[Extracted records]

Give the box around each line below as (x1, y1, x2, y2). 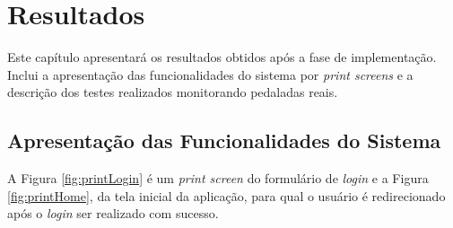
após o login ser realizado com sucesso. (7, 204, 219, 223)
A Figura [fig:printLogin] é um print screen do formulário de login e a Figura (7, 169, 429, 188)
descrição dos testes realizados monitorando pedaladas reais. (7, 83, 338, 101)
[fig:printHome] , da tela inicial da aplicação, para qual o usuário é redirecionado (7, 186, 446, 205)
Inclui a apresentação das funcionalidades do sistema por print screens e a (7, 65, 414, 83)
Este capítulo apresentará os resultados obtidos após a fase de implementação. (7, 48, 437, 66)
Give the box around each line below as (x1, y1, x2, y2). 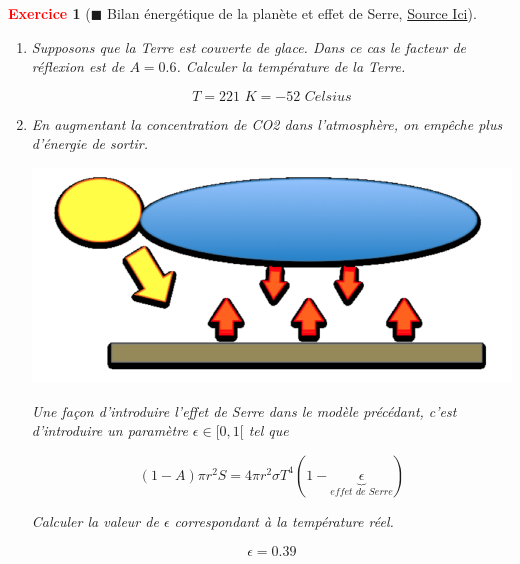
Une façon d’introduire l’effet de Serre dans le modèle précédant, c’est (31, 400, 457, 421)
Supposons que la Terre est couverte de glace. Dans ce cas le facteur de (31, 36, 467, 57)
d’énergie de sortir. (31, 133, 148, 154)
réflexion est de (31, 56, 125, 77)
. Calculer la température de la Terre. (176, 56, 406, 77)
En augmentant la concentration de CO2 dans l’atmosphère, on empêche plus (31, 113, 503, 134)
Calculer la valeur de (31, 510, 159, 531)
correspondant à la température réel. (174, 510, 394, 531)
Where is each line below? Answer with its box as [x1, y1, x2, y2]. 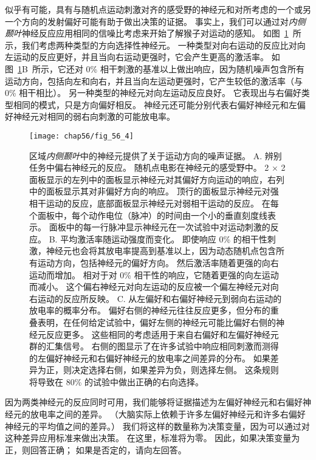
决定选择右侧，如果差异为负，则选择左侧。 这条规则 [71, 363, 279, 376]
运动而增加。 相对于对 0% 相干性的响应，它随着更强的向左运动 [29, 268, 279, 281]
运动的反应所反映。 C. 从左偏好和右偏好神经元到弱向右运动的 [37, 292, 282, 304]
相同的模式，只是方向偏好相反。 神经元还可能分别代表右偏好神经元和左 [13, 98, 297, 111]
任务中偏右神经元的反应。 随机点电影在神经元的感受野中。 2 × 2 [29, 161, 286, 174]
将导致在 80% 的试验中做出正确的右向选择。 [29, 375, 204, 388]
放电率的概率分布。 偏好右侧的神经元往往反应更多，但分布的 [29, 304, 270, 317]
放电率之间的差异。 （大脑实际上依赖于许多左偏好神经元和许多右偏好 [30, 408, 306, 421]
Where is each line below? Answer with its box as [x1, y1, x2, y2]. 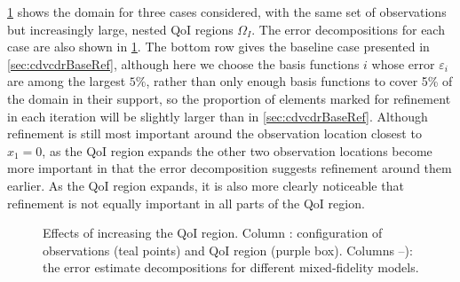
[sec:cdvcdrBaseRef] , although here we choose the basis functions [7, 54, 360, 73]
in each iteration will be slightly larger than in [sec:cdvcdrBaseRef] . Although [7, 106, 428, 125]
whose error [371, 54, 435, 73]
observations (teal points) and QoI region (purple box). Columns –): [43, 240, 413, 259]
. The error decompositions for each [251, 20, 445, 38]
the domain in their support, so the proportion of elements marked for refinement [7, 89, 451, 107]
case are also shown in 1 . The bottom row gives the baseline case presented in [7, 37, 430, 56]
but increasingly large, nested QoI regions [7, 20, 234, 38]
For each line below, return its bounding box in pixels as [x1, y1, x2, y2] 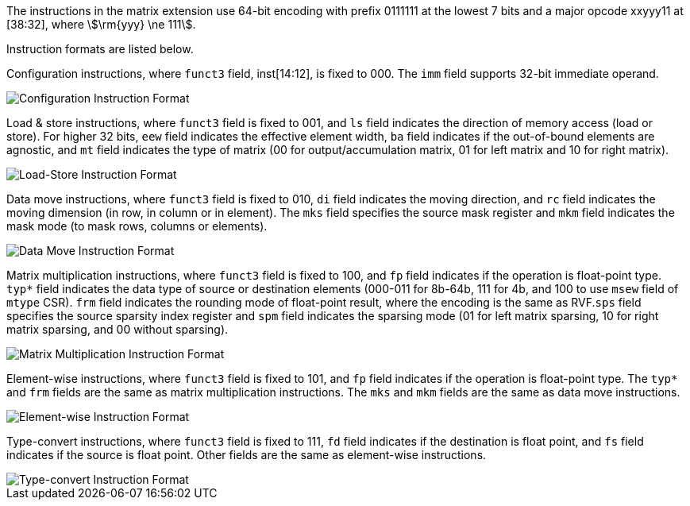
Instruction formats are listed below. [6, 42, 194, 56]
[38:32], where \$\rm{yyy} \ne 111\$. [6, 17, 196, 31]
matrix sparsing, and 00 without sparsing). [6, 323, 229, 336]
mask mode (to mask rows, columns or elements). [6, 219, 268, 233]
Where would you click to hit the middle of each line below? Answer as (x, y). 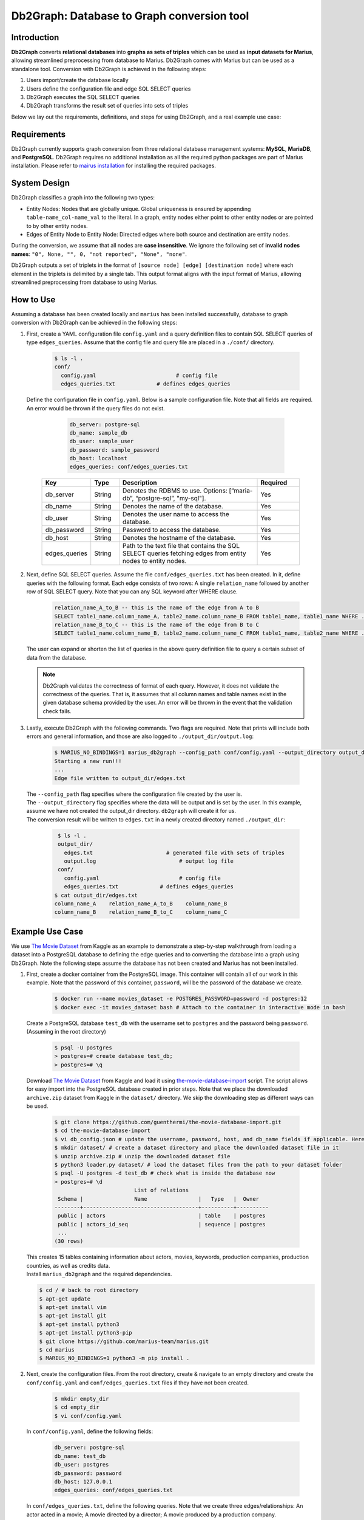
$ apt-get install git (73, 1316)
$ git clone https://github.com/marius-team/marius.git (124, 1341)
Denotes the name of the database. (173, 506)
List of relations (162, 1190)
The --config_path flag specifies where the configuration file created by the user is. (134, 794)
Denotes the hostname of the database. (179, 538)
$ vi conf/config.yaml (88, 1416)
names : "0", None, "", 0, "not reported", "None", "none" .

● Problem to solve: Please reproduce the entries above exactly, from their first line to the line holding "Inclui a apresentação" inclusive, and nothing else; the pictures stay out.

● Task solution:
Give the box around each line below as (x1, y1, x2, y2). 
após o login ser realizado com sucesso. (7, 204, 219, 223)
A Figura [fig:printLogin] é um print screen do formulário de login e a Figura (7, 169, 429, 188)
descrição dos testes realizados monitorando pedaladas reais. (7, 83, 338, 101)
[fig:printHome] , da tela inicial da aplicação, para qual o usuário é redirecionado (7, 186, 446, 205)
Inclui a apresentação das funcionalidades do sistema por print screens e a (7, 65, 414, 83)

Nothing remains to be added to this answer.